MÉMOIRE - Tout ça pour ça. Voilà ce que pensent en résumé des intellectuels, militants et politiques de la prise de parole d’Emmanuel Macron, soixante ans après la violente répression des Algériens par la police dirigée par Maurice Papon à Paris, le 17 octobre 1961.
À la veille de cet anniversaire, le chef de l’État a effectivement reconnu des “crimes inexcusables pour la République” et pointé la culpabilité et la responsabilité du préfet de police d’alors.
Sauf qu’il n’a aucunement, dans le communiqué diffusé par la présidence, admis un quelconque manquement des policiers, ni même nommé les responsables des atrocités commises contre des militants pacifiques qui dénonçaient alors une discriminante obligation de rester chez eux à partir de 20h30.
Des morts sans tueurs ?
″Étonnamment, le président actuel ne concède que la seule responsabilité individuelle de Papon, effaçant les autres coupables, la préfecture de police n’étant même pas évoquée dans le communiqué présidentiel”, s’est par exemple insurgé, en complément d’une tribune au JDD, le député LFI de Seine-Saint-Denis Alexis Corbière.
“Le président reconnaît les morts, mais ne dit pas qui sont les tueurs ?”, déplore-t-il encore au sujet d’un drame qui a officiellement fait une centaine de morts “et, probablement, deux ou trois fois plus”, comme le rappelle l’élu.
Alexis Corbière conclut son texte ainsi : “Emmanuel Macron doit encore reconnaître le massacre des Algériens pour ce qu’il a été : un crime d’État”.
Un registre sur lequel le député insoumis est loin d’être seul.
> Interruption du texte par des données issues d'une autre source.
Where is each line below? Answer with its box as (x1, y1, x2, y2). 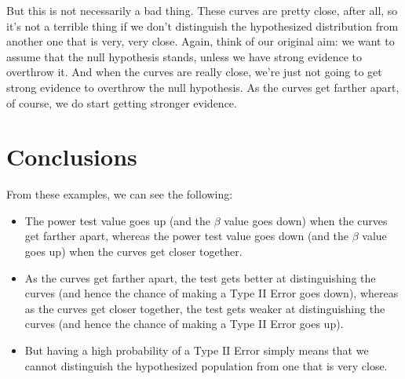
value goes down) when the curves (224, 212, 388, 228)
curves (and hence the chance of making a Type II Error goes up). (24, 315, 344, 332)
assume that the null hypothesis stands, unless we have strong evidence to (6, 48, 362, 64)
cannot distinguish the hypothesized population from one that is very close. (24, 357, 388, 374)
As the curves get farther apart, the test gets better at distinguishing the (24, 269, 376, 286)
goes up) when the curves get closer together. (24, 243, 243, 260)
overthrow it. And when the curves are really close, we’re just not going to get (6, 64, 382, 80)
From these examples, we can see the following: (6, 186, 233, 202)
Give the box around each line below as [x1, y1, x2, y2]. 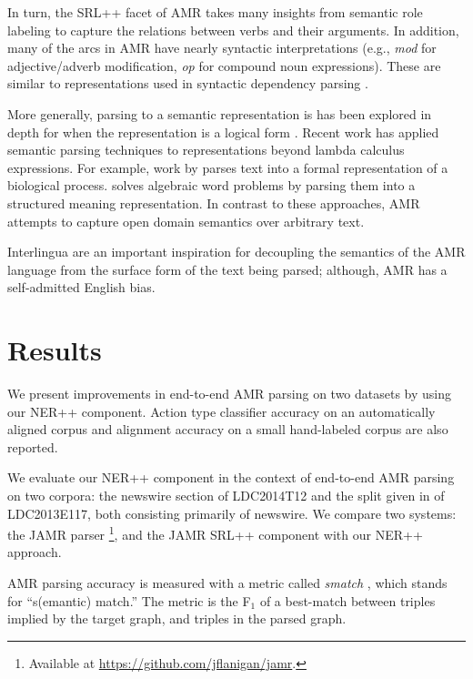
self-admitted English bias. [7, 278, 156, 297]
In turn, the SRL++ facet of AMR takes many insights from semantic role [7, 3, 423, 21]
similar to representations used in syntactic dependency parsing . [7, 74, 368, 93]
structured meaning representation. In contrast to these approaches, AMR [7, 193, 420, 212]
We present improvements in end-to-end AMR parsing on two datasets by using [7, 384, 452, 403]
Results [7, 331, 102, 369]
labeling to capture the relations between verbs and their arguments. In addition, [7, 20, 459, 39]
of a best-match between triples [259, 591, 436, 610]
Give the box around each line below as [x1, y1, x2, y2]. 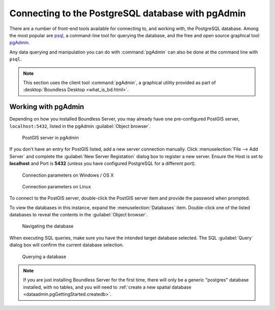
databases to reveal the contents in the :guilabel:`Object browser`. [9, 212, 148, 218]
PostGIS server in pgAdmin [22, 134, 79, 140]
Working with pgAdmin [9, 102, 84, 111]
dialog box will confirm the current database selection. [9, 242, 124, 248]
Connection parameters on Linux [22, 183, 91, 189]
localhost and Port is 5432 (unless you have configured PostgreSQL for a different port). [9, 160, 196, 166]
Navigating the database [22, 223, 74, 229]
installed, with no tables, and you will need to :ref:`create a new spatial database [23, 284, 191, 290]
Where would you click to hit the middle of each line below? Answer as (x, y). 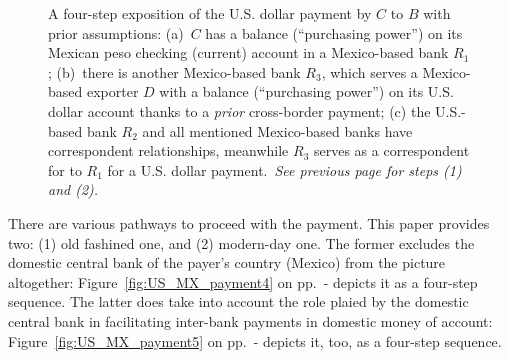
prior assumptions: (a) (116, 32)
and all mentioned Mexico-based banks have (277, 130)
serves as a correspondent (391, 150)
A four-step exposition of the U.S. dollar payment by (210, 13)
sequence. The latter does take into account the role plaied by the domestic (238, 301)
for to (65, 169)
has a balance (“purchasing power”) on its (334, 32)
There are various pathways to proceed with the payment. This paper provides (249, 222)
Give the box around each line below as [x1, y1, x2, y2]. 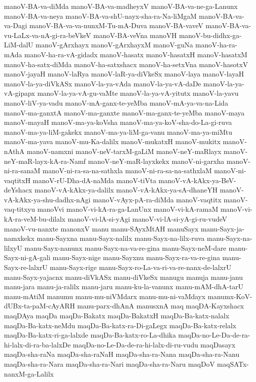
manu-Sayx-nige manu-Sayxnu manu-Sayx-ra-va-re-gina [52, 252, 220, 263]
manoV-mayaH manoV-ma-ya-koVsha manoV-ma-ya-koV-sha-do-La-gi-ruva [4, 117, 232, 127]
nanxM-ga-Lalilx [4, 368, 54, 379]
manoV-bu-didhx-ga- [179, 30, 242, 40]
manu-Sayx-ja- [201, 223, 245, 233]
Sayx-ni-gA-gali [4, 252, 51, 263]
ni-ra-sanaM [4, 165, 40, 176]
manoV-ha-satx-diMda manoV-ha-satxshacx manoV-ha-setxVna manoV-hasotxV [4, 59, 248, 69]
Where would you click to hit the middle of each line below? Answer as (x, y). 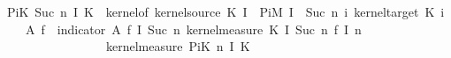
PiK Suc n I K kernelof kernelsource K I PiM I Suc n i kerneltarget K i (226, 11)
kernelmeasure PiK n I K (178, 46)
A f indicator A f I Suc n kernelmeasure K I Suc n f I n (193, 29)
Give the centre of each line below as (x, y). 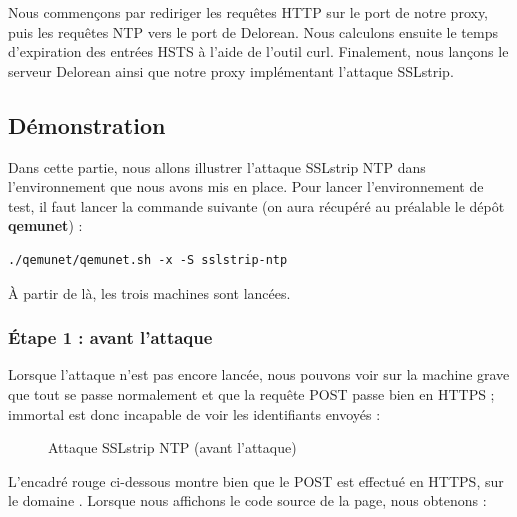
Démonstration (87, 124)
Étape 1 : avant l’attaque (110, 337)
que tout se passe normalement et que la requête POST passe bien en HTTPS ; (251, 393)
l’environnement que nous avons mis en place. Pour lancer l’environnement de (246, 186)
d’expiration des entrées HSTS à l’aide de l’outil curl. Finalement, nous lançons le (258, 51)
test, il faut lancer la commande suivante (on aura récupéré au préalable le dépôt (256, 205)
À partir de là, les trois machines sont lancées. (149, 292)
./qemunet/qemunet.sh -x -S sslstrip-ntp (148, 259)
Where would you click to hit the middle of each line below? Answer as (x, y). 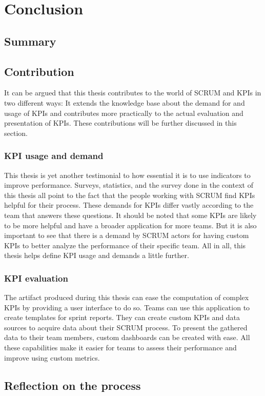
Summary (30, 41)
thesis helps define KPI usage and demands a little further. (97, 255)
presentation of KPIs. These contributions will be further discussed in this (120, 123)
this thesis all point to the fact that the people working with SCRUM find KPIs (130, 195)
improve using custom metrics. (52, 357)
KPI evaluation (36, 278)
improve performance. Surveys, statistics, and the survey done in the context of (129, 185)
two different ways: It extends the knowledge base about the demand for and (125, 102)
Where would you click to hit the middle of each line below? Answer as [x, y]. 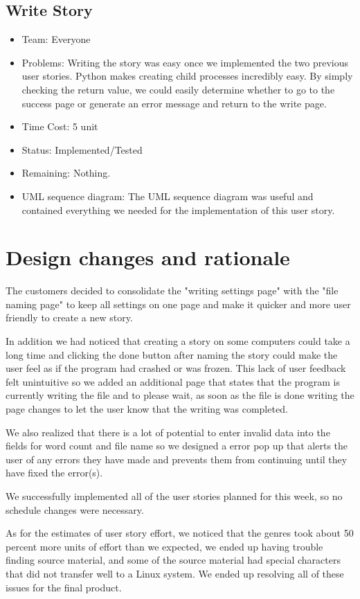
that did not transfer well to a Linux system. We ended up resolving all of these [175, 573]
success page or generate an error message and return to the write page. [174, 103]
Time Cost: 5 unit [60, 126]
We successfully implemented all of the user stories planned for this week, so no [174, 495]
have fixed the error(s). [54, 473]
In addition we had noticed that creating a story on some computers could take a [178, 341]
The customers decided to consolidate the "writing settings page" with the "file [172, 290]
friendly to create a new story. [69, 318]
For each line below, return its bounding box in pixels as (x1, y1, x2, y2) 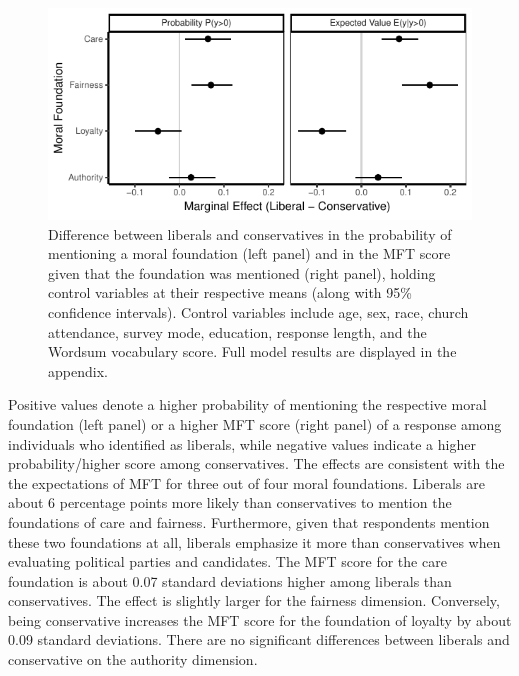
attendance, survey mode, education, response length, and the (48, 321, 427, 342)
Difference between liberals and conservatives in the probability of (48, 223, 452, 244)
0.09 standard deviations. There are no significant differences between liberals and (8, 629, 510, 650)
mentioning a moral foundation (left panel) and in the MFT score (48, 243, 451, 264)
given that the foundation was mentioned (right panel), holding (48, 262, 436, 283)
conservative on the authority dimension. (8, 649, 258, 670)
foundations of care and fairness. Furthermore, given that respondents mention (8, 511, 490, 532)
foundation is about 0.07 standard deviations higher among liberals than (8, 570, 452, 591)
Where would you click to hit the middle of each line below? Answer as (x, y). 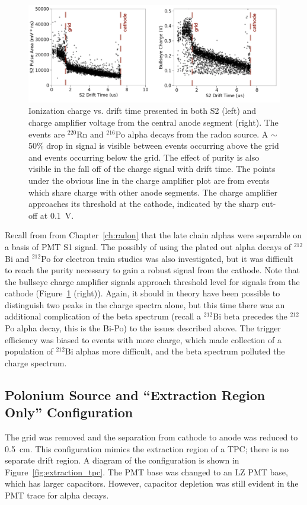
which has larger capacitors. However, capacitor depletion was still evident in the (152, 483)
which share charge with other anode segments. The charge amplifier (153, 192)
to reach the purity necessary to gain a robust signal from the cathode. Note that (152, 270)
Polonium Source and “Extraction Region (135, 394)
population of (29, 351)
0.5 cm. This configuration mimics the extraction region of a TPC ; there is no (147, 448)
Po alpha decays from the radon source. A (192, 134)
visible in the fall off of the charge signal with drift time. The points (152, 169)
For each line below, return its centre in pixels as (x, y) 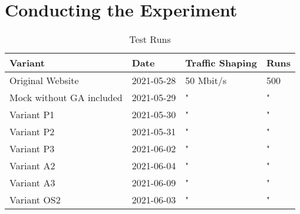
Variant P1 (32, 115)
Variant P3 (32, 149)
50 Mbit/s (206, 81)
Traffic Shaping (221, 63)
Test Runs (150, 39)
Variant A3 (32, 183)
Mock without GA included (66, 98)
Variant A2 (32, 166)
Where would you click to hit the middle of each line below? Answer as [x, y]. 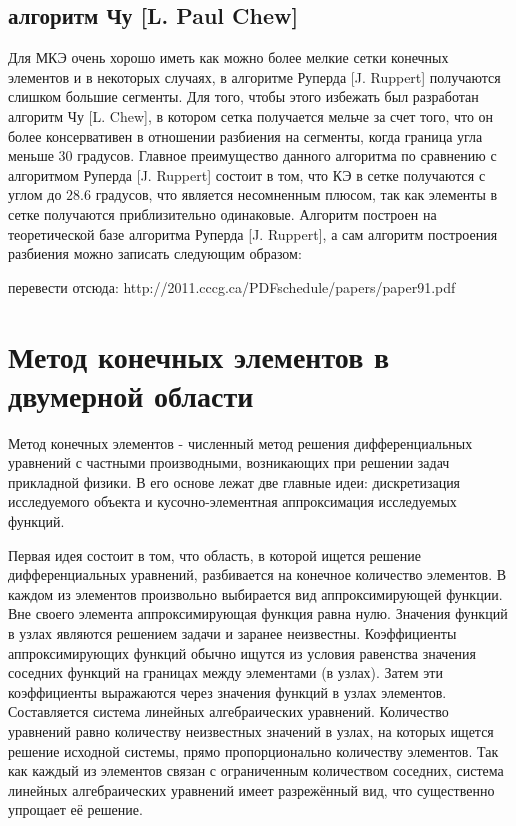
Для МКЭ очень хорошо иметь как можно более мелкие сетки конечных [228, 57]
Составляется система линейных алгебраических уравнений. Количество [228, 711]
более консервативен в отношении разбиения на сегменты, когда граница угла [245, 135]
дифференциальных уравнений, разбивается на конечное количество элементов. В [257, 574]
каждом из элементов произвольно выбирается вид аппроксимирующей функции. [255, 593]
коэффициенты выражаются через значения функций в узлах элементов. [227, 691]
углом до [35, 194]
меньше [31, 155]
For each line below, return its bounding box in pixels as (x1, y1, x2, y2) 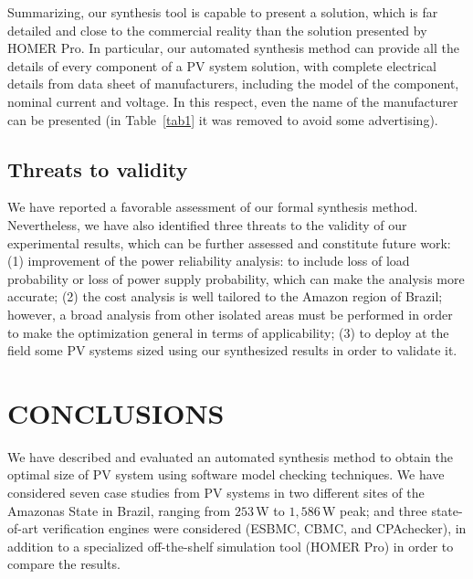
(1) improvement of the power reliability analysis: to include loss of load (7, 251, 410, 270)
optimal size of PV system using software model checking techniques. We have (7, 465, 445, 484)
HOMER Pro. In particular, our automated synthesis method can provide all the (7, 38, 459, 58)
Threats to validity (7, 154, 188, 183)
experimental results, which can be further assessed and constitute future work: (7, 233, 451, 252)
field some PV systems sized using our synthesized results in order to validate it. (7, 341, 457, 360)
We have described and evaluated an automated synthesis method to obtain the (7, 447, 454, 466)
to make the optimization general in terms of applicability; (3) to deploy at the (7, 322, 449, 342)

Samedi 16 octobre, au soir de la prise de position d’Emmanuel Macron, le politologue et historien Olivier Le Cour Grandmaison l’a par exemple rejoint sur le plateau de nos confrères de franceinfo, expliquant que le chef de l’État avait “fait un petit pas pour éviter d’avoir à en faire un plus grand”.
Une politique étatique raciste
“Ce qui manque, c’est la qualification précise de ce qui a été commis, c’est-à-dire un crime d’État”, a clamé l’universitaire, spécialiste notamment des questions liées à l’époque coloniale française. “Imputer la seule responsabilité de ce qui a été perpétré de manière générale en octobre 1961 à Maurice Papon relève de la fable élyséenne. Aucun historien et aucun de ceux qui s’intéressent à la manière dont fonctionne la police en situation de crise ne pense qu’il a pu agir sans l’aval de ses supérieurs hiérarchiques, le ministre de l’Intérieur et le Premier ministre de l’époque, Michel Debré.”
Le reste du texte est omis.